Polytypism phenomenon in GaN nanocrystals grown on van der Waals surface

Abstract

The polytypism phenomenon in the growth of nanostructures reveals new properties and opportunities for bandgap engineering by enabling controlled formation of different phases of the same material with distinct crystalline and electronic structures. In the case of III-nitrides, the occurrence of polytypism is unlikely and and has not been experimentally observed to date. Here, we report the discovery of polytypism in GaN nanocrystals (NCs) grown via the vapor-liquid-solid mechanism on the surface of a van der Waals graphene-like SiN structure. Through a detailed analysis of the diffraction patterns, we have established the formation of three structures during the growth of NCs, namely zinc-blende with the (111) plane, the 6H polytype and wurtzite with the non-polar (10-10) plane.

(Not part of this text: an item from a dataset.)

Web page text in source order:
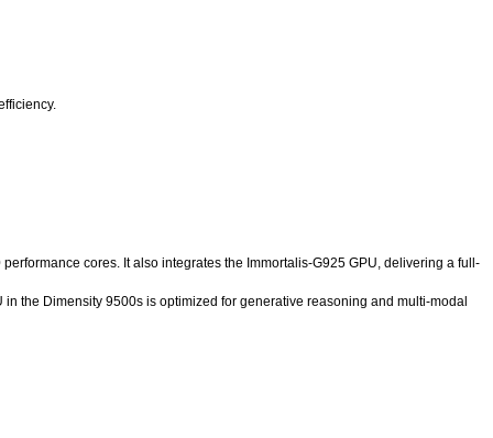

As shown by transmission electron microscopy data, the crystal structures form within the volume of a single NC. The formation of zinc-blende and wurtzite phases is explained within the framework of classical nucleation theory, while the 6H polytype nucleates at the boundary between these phases. Calculations indicate the possibility of growing NCs with either pure zinc-blende or wurtzite structures. In essence, this study introduces new degree of freedom in the growth and application of GaN-based nanostructures grown via the vapor-liquid-solid method.